----- INFORMATION

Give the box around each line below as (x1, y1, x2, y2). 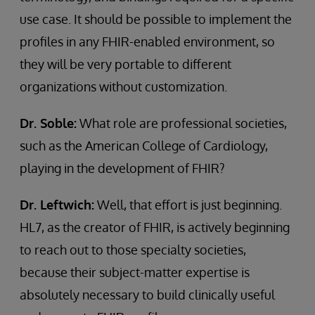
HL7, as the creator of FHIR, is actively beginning (20, 219, 290, 235)
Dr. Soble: (20, 115, 77, 131)
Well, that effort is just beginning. (94, 197, 282, 212)
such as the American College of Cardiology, (20, 138, 268, 153)
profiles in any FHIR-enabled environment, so (20, 34, 275, 49)
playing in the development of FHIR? (20, 160, 225, 176)
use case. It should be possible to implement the (20, 11, 292, 27)
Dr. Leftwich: (20, 197, 94, 212)

----------

■ **WORK ITEM**
Tally the lines of the material that hold the word "beginning", and state only that tally.

■ **SOLUTION TO THE PROBLEM**
2